Jin Rong menarik napas dalam-dalam kemudian menatap pria itu dengan memelas. "Aku tidak ingin kita bertengkar di depan Jin Mu. Jangan sekarang, oke?"
"Apakah kau pikir darah kilin bisa menyembuhkannya?" Tanya pria itu.
"Santu Fajar adalah orang cerdas. Dia dijuluki Sang Perpustakaan Berjalan dari Rawa Utara. Dia tidak mungkin berbohong padaku."
"Hmm.. pantas saja aku mencium bau tikus putih di ruangan ini."
"Kau!" Jin Rong menggertakkan gigi. Bahunya menegang. Dia tahu apa yang akan terjadi setelah ini.
"Berikan rekamannya padaku, maka kau boleh memberikan Jin Mu darah itu."
Jin Rong melemparkan sebuah batu giok bundar seukuran telapak tangan kepada pria itu. Batu giok itu disebut rom, benda magis yang biasa dipakai untuk merekam gambar. Itu adalah salah satu benda magis paling populer dan banyak digunakan. Kelebihan utama dari Rom yakni, kamu dapat melihat rekaman gambar dari beragam sudut pandang, resolusi, dan dimensi. Karena fetis aneh suaminya, Jin Rong memiliki banyak benda ini di cincin spasialnya.
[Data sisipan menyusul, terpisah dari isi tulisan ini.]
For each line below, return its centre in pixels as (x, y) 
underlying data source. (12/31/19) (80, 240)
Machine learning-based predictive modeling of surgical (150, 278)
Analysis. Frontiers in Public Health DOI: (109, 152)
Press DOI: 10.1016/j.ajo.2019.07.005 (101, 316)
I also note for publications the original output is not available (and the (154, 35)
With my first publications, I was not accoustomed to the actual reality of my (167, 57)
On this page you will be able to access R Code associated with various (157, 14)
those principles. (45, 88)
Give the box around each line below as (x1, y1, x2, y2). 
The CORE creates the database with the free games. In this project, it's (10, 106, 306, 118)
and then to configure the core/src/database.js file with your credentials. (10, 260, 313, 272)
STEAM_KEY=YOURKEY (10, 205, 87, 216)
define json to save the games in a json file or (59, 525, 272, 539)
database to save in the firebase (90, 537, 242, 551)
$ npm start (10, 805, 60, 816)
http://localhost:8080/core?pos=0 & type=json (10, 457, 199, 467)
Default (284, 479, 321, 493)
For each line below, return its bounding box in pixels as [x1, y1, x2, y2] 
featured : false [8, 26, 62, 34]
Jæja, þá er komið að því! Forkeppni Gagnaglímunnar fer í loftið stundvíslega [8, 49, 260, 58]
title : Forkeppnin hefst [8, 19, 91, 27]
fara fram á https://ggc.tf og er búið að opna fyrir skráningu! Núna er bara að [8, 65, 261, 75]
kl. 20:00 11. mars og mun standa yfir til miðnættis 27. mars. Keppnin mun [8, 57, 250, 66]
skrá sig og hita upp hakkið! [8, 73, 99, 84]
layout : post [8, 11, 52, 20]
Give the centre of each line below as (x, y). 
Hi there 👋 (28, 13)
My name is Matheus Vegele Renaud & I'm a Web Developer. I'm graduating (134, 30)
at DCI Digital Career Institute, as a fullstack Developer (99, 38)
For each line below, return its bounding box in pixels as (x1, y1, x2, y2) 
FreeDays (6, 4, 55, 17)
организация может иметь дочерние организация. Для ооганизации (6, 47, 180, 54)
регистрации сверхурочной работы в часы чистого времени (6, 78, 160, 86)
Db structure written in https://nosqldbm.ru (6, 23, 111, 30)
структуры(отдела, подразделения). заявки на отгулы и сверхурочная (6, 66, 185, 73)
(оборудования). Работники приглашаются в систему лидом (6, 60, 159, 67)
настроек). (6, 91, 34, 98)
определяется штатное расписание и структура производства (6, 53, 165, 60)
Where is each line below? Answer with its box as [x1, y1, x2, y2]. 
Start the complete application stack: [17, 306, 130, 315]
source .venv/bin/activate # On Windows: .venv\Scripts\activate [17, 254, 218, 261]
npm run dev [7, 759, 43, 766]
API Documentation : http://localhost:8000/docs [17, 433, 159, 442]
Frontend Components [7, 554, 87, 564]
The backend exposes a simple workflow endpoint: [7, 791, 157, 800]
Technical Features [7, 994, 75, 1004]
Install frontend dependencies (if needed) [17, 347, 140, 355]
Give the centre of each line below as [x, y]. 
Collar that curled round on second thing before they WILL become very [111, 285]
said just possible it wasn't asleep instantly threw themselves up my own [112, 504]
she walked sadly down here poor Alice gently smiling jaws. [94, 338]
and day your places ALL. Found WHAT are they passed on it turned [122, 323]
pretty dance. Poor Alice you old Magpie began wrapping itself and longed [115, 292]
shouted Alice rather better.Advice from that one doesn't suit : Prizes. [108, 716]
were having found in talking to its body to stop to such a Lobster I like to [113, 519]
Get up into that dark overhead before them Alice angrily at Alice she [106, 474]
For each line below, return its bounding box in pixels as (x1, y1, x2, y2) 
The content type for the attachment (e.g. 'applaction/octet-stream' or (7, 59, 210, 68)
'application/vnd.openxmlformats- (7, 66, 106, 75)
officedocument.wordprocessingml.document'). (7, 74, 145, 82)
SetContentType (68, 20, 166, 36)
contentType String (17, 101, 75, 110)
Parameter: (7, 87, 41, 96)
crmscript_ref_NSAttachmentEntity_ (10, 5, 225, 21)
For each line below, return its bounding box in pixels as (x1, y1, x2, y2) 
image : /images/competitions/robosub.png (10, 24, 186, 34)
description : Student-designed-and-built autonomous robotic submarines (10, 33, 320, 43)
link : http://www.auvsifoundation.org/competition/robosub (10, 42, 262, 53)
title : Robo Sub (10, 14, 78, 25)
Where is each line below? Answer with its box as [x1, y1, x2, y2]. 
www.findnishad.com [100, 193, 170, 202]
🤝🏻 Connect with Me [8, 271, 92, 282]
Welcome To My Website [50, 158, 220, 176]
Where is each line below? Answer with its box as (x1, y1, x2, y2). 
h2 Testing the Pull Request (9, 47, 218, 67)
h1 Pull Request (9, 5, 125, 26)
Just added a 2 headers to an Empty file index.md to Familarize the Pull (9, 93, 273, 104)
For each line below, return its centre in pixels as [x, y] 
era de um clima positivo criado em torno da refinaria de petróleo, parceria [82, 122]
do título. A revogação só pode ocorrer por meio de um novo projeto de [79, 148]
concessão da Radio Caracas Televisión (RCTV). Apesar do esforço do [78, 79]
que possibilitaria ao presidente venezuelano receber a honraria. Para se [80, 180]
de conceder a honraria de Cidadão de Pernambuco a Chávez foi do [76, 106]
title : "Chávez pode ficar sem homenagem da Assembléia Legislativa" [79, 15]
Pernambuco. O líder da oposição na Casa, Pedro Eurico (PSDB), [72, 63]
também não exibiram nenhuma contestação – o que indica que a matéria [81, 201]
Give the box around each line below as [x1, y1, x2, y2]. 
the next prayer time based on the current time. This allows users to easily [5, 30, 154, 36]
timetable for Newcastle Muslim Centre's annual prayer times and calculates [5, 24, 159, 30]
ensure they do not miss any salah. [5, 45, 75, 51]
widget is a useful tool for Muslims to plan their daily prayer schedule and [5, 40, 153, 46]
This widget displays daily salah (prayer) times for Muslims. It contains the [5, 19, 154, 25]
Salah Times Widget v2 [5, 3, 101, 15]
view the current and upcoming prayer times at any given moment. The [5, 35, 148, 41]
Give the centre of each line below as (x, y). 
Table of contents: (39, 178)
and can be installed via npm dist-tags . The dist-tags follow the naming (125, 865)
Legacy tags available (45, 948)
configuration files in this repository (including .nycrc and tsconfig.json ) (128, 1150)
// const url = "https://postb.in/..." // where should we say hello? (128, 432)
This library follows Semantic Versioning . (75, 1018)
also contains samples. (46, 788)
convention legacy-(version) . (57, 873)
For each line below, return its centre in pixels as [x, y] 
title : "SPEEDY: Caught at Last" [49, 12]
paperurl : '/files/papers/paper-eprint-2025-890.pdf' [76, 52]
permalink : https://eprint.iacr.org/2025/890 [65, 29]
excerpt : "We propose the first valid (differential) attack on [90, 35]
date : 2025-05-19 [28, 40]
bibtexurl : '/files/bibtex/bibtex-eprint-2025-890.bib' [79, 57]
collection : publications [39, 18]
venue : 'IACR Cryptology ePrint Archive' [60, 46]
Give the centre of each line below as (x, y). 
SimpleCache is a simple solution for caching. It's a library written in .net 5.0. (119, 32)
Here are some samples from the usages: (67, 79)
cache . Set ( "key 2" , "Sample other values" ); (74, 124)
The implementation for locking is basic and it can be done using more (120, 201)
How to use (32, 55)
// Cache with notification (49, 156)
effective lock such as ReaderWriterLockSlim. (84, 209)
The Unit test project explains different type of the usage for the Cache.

"Baiklah, datang padaku jika sudah selesai. Aku menunggu kabar baik."
Pria itu pergi dengan lenggang dan wajah berseri seolah dia telah melupakan kekesalan pada Jin Rong.
Jin Mu yang melihat adegan itu tidak bisa mengatakan apa-apa. Dia sudah terlalu akrab dengan kejadian seperti ini. Ia bahkan telah berusaha memaklumi perilaku menyimpang kedua orang tuanya itu. Meskipun kekesalan dan kesedihan seringkali melingkupi setiap kali dia memikirkan ibunya.